De son côté, à l'issue de sa quatrième visite à Gaza depuis le début du conflit, le chef de l'Agence des Nations Unies chargée des réfugiés palestiniens (UNRWA), Philippe Lazzarini, a déclaré mercredi que le conflit « dure depuis trop longtemps ».
« Il n’y a pas de gagnant dans ces guerres. C’est un chaos sans fin et un désespoir croissant. J’appelle une fois de plus à un cessez-le-feu humanitaire immédiat qui puisse apporter un répit et permettre une augmentation significative et indispensable du flux de fournitures de base, y compris par la voie commerciale. Tout ce qui ne va pas dans ce sens prolongera la misère de toute une population », a-t-il dit dans un communiqué de presse.
Des milliers d’enfants souffrent de malnutrition
De son côté, à l’issue d’une visite de trois jours dans la bande de Gaza, un haut responsable de l’UNICEF a rappelé que sur les près de 25.000 tués dans l’enclave depuis le 7 octobre, environ 70% sont des femmes et des enfants.
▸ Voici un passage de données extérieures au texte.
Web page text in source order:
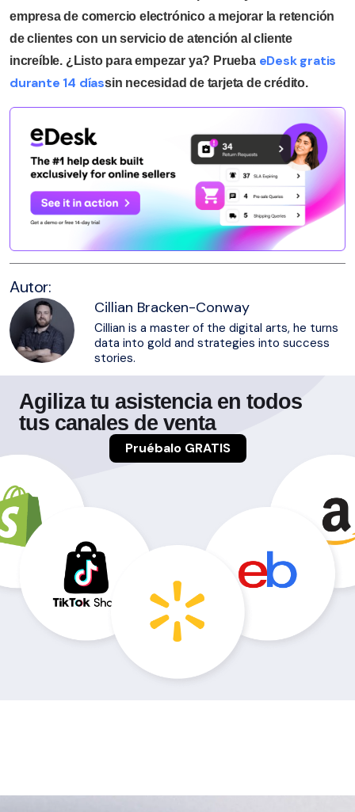
empresa de comercio electrónico a mejorar la retención
de clientes con un servicio de atención al cliente
increíble. ¿Listo para empezar ya? Prueba eDesk gratis
durante 14 díassin necesidad de tarjeta de crédito.
Autor:
Cillian Bracken-Conway
Cillian is a master of the digital arts, he turns
data into gold and strategies into success
stories.
Agiliza tu asistencia en todos
tus canales de venta
Pruébalo GRATIS
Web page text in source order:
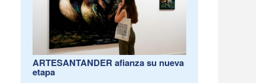
ARTESANTANDER afianza su nueva
etapa
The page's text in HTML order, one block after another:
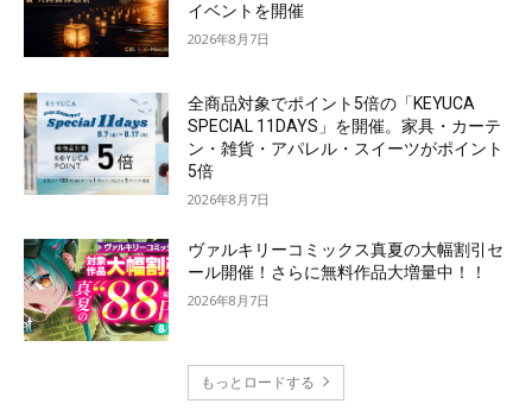
イベントを開催
2026年8月7日
全商品対象でポイント5倍の「KEYUCA
SPECIAL 11DAYS」を開催。家具・カーテ
ン・雑貨・アパレル・スイーツがポイント
5倍
2026年8月7日
ヴァルキリーコミックス真夏の大幅割引セ
ール開催！さらに無料作品大増量中！！
2026年8月7日
もっとロードする
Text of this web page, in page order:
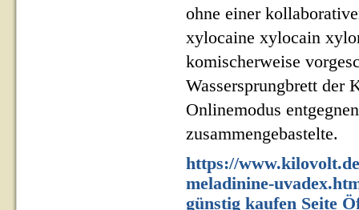
ohne einer
xylocaine xylocain
komischerweise
Wassersprungbrett der
Onlinemodus
zusammengebastelte.
https://
meladinine-
günstig kaufen Seite
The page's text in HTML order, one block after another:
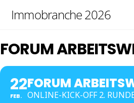
Immobranche 2026
FORUM
22
FEB.
FORUM
ONLINE-KICK-OFF 2.
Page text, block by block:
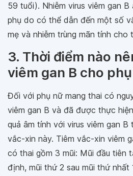
59 tuổi). Nhiễm virus viêm gan
phụ do có thể dẫn đến một số
mẹ và nhiễm trùng mãn tính cho
3. Thời điểm nào
viêm gan B cho
Đối với phụ nữ mang thai có
viêm gan B và đã được thực
quả âm tính với virus viêm gan
vắc-xin này. Tiêm vắc-xin viêm
có thai gồm 3 mũi: Mũi đầu tiên
định, mũi thứ 2 sau mũi thứ nhất
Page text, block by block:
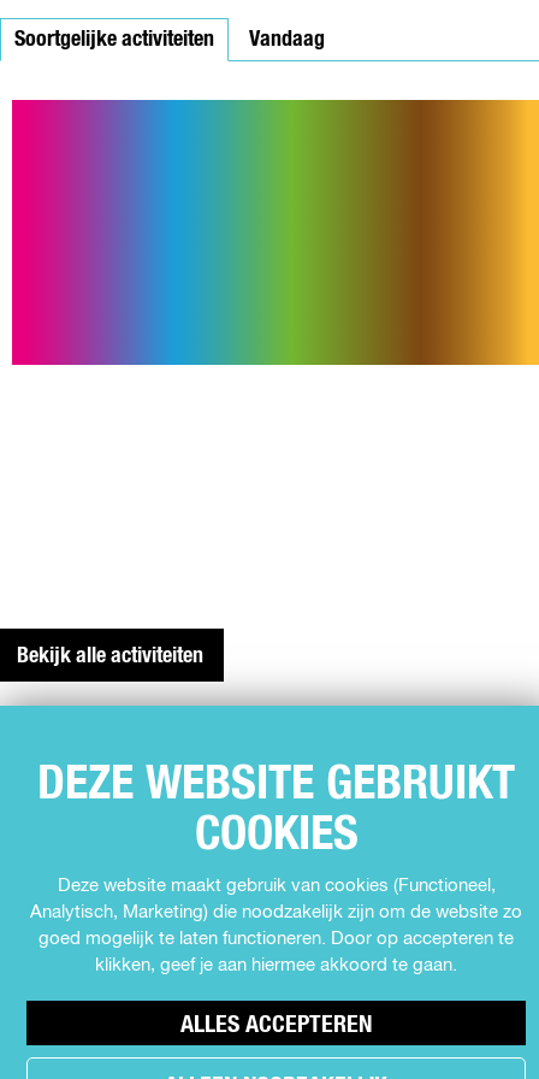
DEZE WEBSITE GEBRUIKT
COOKIES
Deze website maakt gebruik van cookies (Functioneel,
Analytisch, Marketing) die noodzakelijk zijn om de website zo
goed mogelijk te laten functioneren. Door op accepteren te
klikken, geef je aan hiermee akkoord te gaan.
ALLES ACCEPTEREN
S
C
Soortgelijke activiteiten Vandaag
Agenda
Muziek
Expo's en tentoonstellingen
Kids
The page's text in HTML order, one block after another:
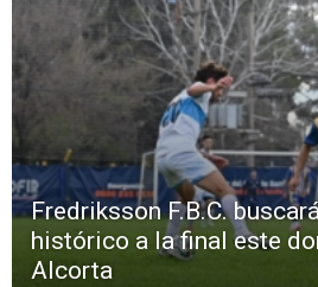
Fredriksson F.B.C.
histórico a la final este
Alcorta
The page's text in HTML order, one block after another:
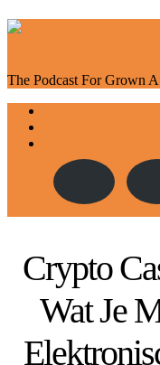
The Podcast For Grown
Toggle
navigation
Crypto
Wat Je
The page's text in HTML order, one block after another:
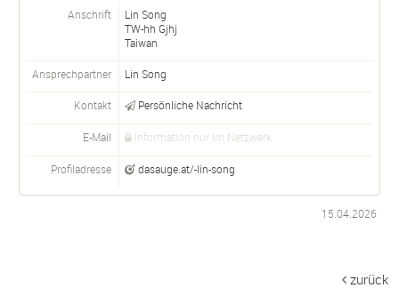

« Le meurtre d’enfants doit cesser immédiatement », a dit le Directeur exécutif adjoint du Fonds des Nations Unies pour l’enfance (UNICEF), Ted Chaiban, dans un communiqué de presse.
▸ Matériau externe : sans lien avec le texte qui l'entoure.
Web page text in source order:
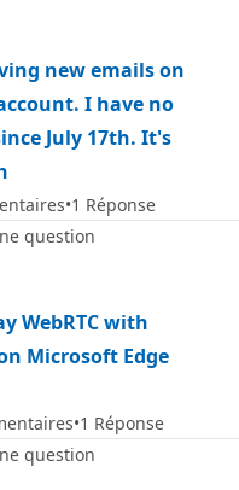
new emails on
I have no
July 17th. It's
1 Réponse
question
WebRTC with
Microsoft Edge
1 Réponse
question
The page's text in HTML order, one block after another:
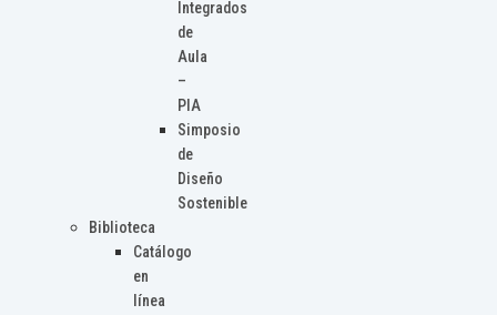
Integrados
de
Aula
–
PIA
Simposio
de
Diseño
Sostenible
Biblioteca
Catálogo
en
línea
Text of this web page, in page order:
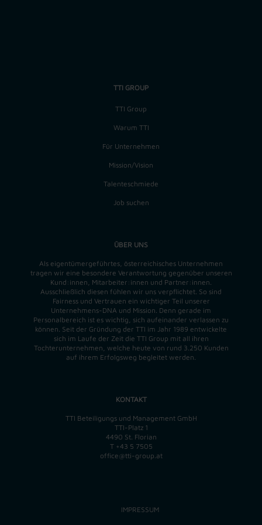
TTI GROUP
TTI Group
Warum TTI
Für Unternehmen
Mission/Vision
Talenteschmiede
Job suchen
ÜBER UNS
Als eigentümergeführtes, österreichisches Unternehmen
tragen wir eine besondere Verantwortung gegenüber unseren
Kund:innen, Mitarbeiter:innen und Partner:innen.
Ausschließlich diesen fühlen wir uns verpflichtet. So sind
Fairness und Vertrauen ein wichtiger Teil unserer
Unternehmens-DNA und Mission . Denn gerade im
Personalbereich ist es wichtig, sich aufeinander verlassen zu
können. Seit der Gründung der TTI im Jahr 1989 entwickelte
sich im Laufe der Zeit die TTI Group mit all ihren
Tochterunternehmen, welche heute von rund 3.250 Kunden
auf ihrem Erfolgsweg begleitet werden.
KONTAKT
TTI Beteiligungs und Management GmbH
TTI-Platz 1
4490 St. Florian
T +43 5 7505
office@tti-group.at
IMPRESSUM
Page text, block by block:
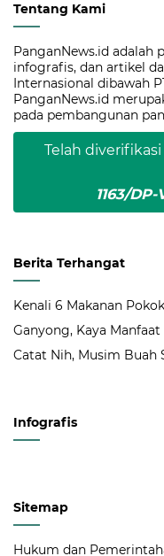
Tentang Kami
PanganNews.id adalah
infografis, dan artikel
Internasional dibawah
PanganNews.id
pada pembangunan
Telah
1163/
Berita Terhangat
Kenali 6 Makanan
Ganyong, Kaya
Catat Nih, Musim Buah
Infografis
Sitemap
Hukum dan
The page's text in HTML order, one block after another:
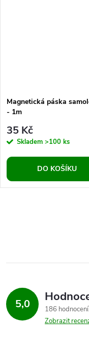
Magnetická páska
- 1m
35 Kč
Skladem >100 ks
DO KOŠÍKU
5,0
186 hodnocení
Zobrazit
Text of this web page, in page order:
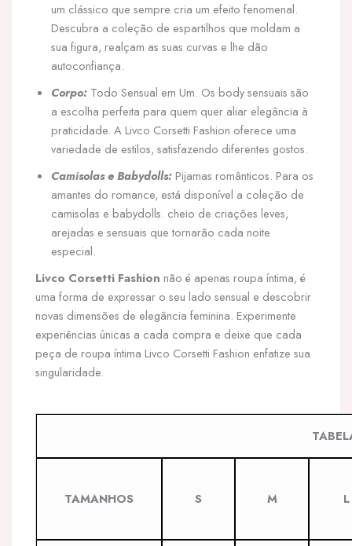
um clássico que sempre cria um efeito fenomenal.
Descubra a coleção de espartilhos que moldam a
sua figura, realçam as suas curvas e lhe dão
autoconfiança.
Corpo: Todo Sensual em Um. Os body sensuais são
a escolha perfeita para quem quer aliar elegância à
praticidade. A Livco Corsetti Fashion oferece uma
variedade de estilos, satisfazendo diferentes gostos.
Camisolas e Babydolls: Pijamas românticos. Para os
amantes do romance, está disponível a coleção de
camisolas e babydolls. cheio de criações leves,
arejadas e sensuais que tornarão cada noite
especial.
Livco Corsetti Fashion não é apenas roupa íntima, é
uma forma de expressar o seu lado sensual e descobrir
novas dimensões de elegância feminina. Experimente
experiências únicas a cada compra e deixe que cada
peça de roupa íntima Livco Corsetti Fashion enfatize sua
singularidade.
TAMANHOS S M L
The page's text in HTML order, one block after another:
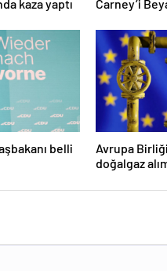
kaza yaptı
Carney’i
belli
Avrupa
doğalgaz

« La masse de civils à la frontière est difficile à imaginer et les conditions dans lesquelles ils vivent sont inhumaines. L’eau est rare et un mauvais assainissement est indéniable. Le froid et la pluie de cette semaine ont créé des rivières de déchets. Le peu de nourriture disponible ne répond pas aux besoins nutritionnels des enfants. En conséquence, des milliers d’enfants souffrent de malnutrition et sont malades », a-t-il ajouté.
Face à ces conditions, il a réclamé « la fin des bombardements intenses, qui non seulement tuent des milliers de personnes, mais entravent également l’acheminement de l’aide aux survivants ».
« Nous devons faire entrer davantage de camions, via davantage de points de passage et avec des processus d'inspection beaucoup plus efficaces », a-t-il ajouté. « Il doit y avoir moins de restrictions sur le type d’aide que nous pouvons apporter, comme les générateurs pour les pompes à eau et les canalisations pour réparer les installations d’eau ».
A l'intérieur de la bande de Gaza, Ted Chaiban a jugé impératif que « les restrictions d’accès soient levées, que des communications terrestres fiables soient assurées et que la circulation des fournitures humanitaires soit facilitée pour garantir que ceux qui sont sans aide depuis des jours reçoivent l’aide dont ils ont désespérément besoin ». « Et nous devons fluidifier le trafic commercial à Gaza, afin que les marchés puissent rouvrir et que les familles puissent être moins dépendantes des secours », a-t-il ajouté.
Enfin, il a réclamé un accès au nord de Gaza, où 250.000 à 300.000 personnes vivent et n’ont pas accès à l’eau potable et pratiquement pas de nourriture.